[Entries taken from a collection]

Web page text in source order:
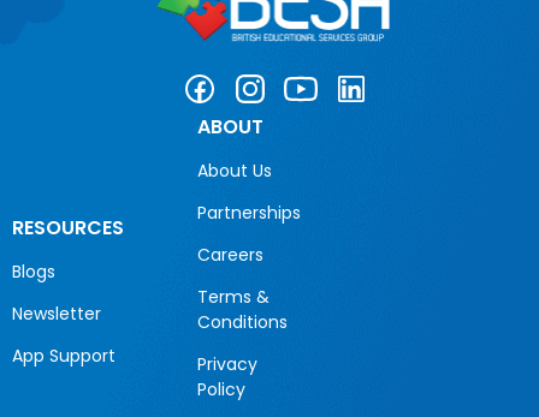
RESOURCES
Blogs
Newsletter
App Support
ABOUT
About Us
Partnerships
Careers
Terms &
Conditions
Privacy
Policy
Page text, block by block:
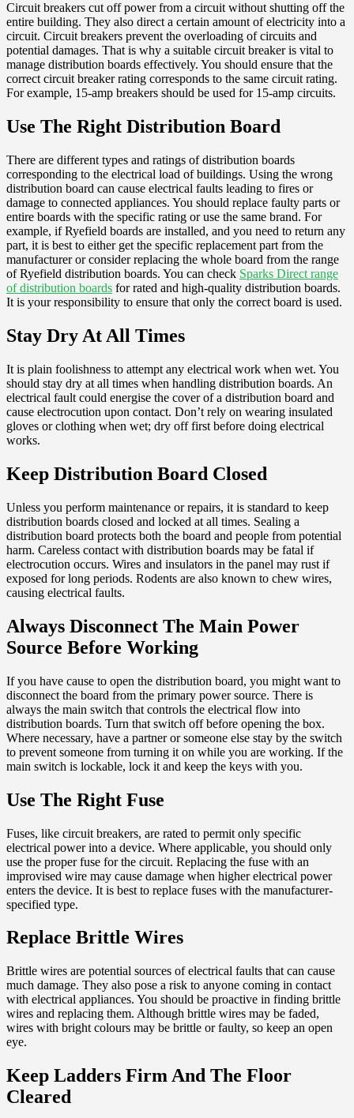
Circuit breakers cut off power from a circuit without shutting off the
entire building. They also direct a certain amount of electricity into a
circuit. Circuit breakers prevent the overloading of circuits and
potential damages. That is why a suitable circuit breaker is vital to
manage distribution boards effectively. You should ensure that the
correct circuit breaker rating corresponds to the same circuit rating.
For example, 15-amp breakers should be used for 15-amp circuits.
Use The Right Distribution Board
There are different types and ratings of distribution boards
corresponding to the electrical load of buildings. Using the wrong
distribution board can cause electrical faults leading to fires or
damage to connected appliances. You should replace faulty parts or
entire boards with the specific rating or use the same brand. For
example, if Ryefield boards are installed, and you need to return any
part, it is best to either get the specific replacement part from the
manufacturer or consider replacing the whole board from the range
of Ryefield distribution boards. You can check Sparks Direct range
of distribution boards for rated and high-quality distribution boards.
It is your responsibility to ensure that only the correct board is used.
Stay Dry At All Times
It is plain foolishness to attempt any electrical work when wet. You
should stay dry at all times when handling distribution boards. An
electrical fault could energise the cover of a distribution board and
cause electrocution upon contact. Don’t rely on wearing insulated
gloves or clothing when wet; dry off first before doing electrical
works.
Keep Distribution Board Closed
Unless you perform maintenance or repairs, it is standard to keep
distribution boards closed and locked at all times. Sealing a
distribution board protects both the board and people from potential
harm. Careless contact with distribution boards may be fatal if
electrocution occurs. Wires and insulators in the panel may rust if
exposed for long periods. Rodents are also known to chew wires,
causing electrical faults.
Always Disconnect The Main Power
Source Before Working
If you have cause to open the distribution board, you might want to
disconnect the board from the primary power source. There is
always the main switch that controls the electrical flow into
distribution boards. Turn that switch off before opening the box.
Where necessary, have a partner or someone else stay by the switch
to prevent someone from turning it on while you are working. If the
main switch is lockable, lock it and keep the keys with you.
Use The Right Fuse
Fuses, like circuit breakers, are rated to permit only specific
electrical power into a device. Where applicable, you should only
use the proper fuse for the circuit. Replacing the fuse with an
improvised wire may cause damage when higher electrical power
enters the device. It is best to replace fuses with the manufacturer-
specified type.
Replace Brittle Wires
Brittle wires are potential sources of electrical faults that can cause
much damage. They also pose a risk to anyone coming in contact
with electrical appliances. You should be proactive in finding brittle
wires and replacing them. Although brittle wires may be faded,
wires with bright colours may be brittle or faulty, so keep an open
eye.
Keep Ladders Firm And The Floor
Cleared
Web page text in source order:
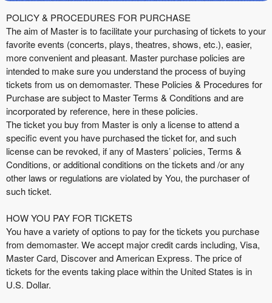
A
d
d
i
n
g
C
o
n
e
n
t
a
n
P
a
g
e
s
t
Term Of Purchase | Master
POLICY & PROCEDURES FOR PURCHASE
The aim of Master is to facilitate your purchasing of tickets to your
favorite events (concerts, plays, theatres, shows, etc.), easier,
more convenient and pleasant. Master purchase policies are
intended to make sure you understand the process of buying
tickets from us on demomaster. These Policies & Procedures for
Purchase are subject to Master Terms & Conditions and are
incorporated by reference, here in these policies.
The ticket you buy from Master is only a license to attend a
specific event you have purchased the ticket for, and such
license can be revoked, if any of Masters’ policies, Terms &
Conditions, or additional conditions on the tickets and /or any
other laws or regulations are violated by You, the purchaser of
such ticket.
HOW YOU PAY FOR TICKETS
You have a variety of options to pay for the tickets you purchase
from demomaster. We accept major credit cards including, Visa,
Master Card, Discover and American Express. The price of
tickets for the events taking place within the United States is in
U.S. Dollar.

◆ **EXERCISE AIM**: Lines above that contain the string "faults" make up the answer.

◆ **WRITTEN ANSWER**:
distribution board can cause electrical faults leading to fires or
causing electrical faults.
Brittle wires are potential sources of electrical faults that can cause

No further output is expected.